Yeah, having the 13k instances doesn't crash, because if I remove the "reduce" portion it doesn't crash, so indeed the problem is having 13k nested closures when I use <>. I wonder if they were nonescaping the compiler could optimise the call stack and prevent the crash, but this is IO and I need to allow escaping executions. I will make some experiments with the <> code and see how I can optimise this part for a huge number of nested IO closures, but I'm not 100% sure that this should be done anyway.

Let me know your thoughts.

[haifengkao]

@luizmb My issue is different than the sample code. An action is dispatched from a view. The action is received by a bridge middleware, the bridge middleware sends another action. The action triggered more actions from a side effect middleware.

Each action sent will go through the final merged IO monad. In the below images, the stack 37->135, 156->214, 236->296 are the recursive calls produced by the IO monad. The number of recursive calls is proportion to the number of middlewares.

Solutions:

1. If the IO monads store the closures in an array, it won't have the recursive calls anymore. Combing IO is simply combining the arrays.

2. Another possible way is to avoid combine .identity IO monad. In my design, each action will be handled by at most 1 middleware. If an action should be handled by 2 middlewares, I will convert the action into 2 different actions by bridge middleware. It implies at most one middleware will return non .identity IO monad. If .identity is ignored totally, I think the number of IO monads can be reduced greatly.
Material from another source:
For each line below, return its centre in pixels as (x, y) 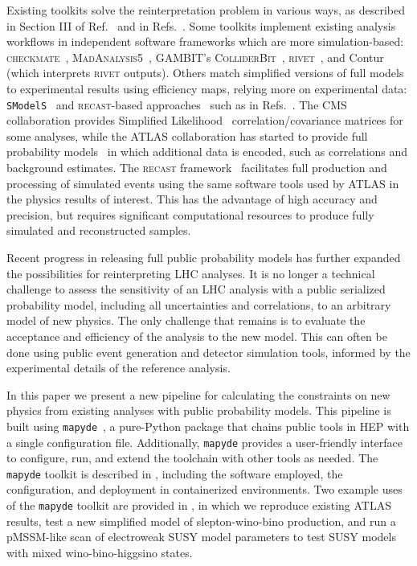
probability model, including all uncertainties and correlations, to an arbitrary (199, 304)
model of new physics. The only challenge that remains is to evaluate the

3. Avoid recursive dispatch. If action1 trigger middleware1 to dispatch action2, ... , action2 trigger middleware2 to dispatch action3, ...., action100000 trigger middleware100000 to dispatch action100001, the stack will overflow eventually. The ReduxPipelineWrapper should run the IO returned by middleware1. After it is finished, run the IO returned by middleware2... etc. The downside of this solution is that I won't be able to see the complete "actionX triggers actionY" flow in the call stack.
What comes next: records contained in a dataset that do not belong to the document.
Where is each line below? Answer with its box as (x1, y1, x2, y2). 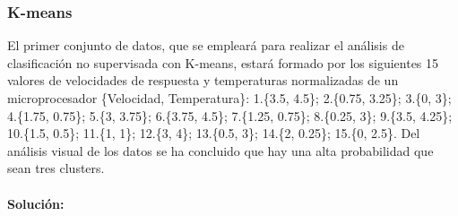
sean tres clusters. (7, 159, 105, 177)
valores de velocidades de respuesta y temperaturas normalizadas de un (7, 71, 399, 90)
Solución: (7, 194, 65, 212)
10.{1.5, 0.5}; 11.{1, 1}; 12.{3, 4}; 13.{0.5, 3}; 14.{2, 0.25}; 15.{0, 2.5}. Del (7, 124, 420, 143)
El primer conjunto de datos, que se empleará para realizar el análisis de (7, 36, 404, 55)
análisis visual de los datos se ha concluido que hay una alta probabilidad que (7, 141, 434, 160)
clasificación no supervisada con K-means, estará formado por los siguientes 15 (7, 53, 439, 72)
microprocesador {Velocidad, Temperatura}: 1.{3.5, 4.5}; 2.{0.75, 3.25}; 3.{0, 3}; (7, 89, 452, 107)

4. Avoiding using BridgeMiddlewares. Most of the middlewares in my app are bridge middlewares. If I avoid using bridge middlewares, the number of IO monads can be greatly reduced.

[luizmb]

Hi @haifengkao ,

I'm currently traveling and couldn't take a look into this, as I don't have access to my Macbook here.
If you find a reasonable solution I will be glad to approve the PR and generate a new version. I may need some help with the Cocoapods release, because it's the only thing I can't do without the Macbook.

Otherwise, I'll have some time only in August to check this again.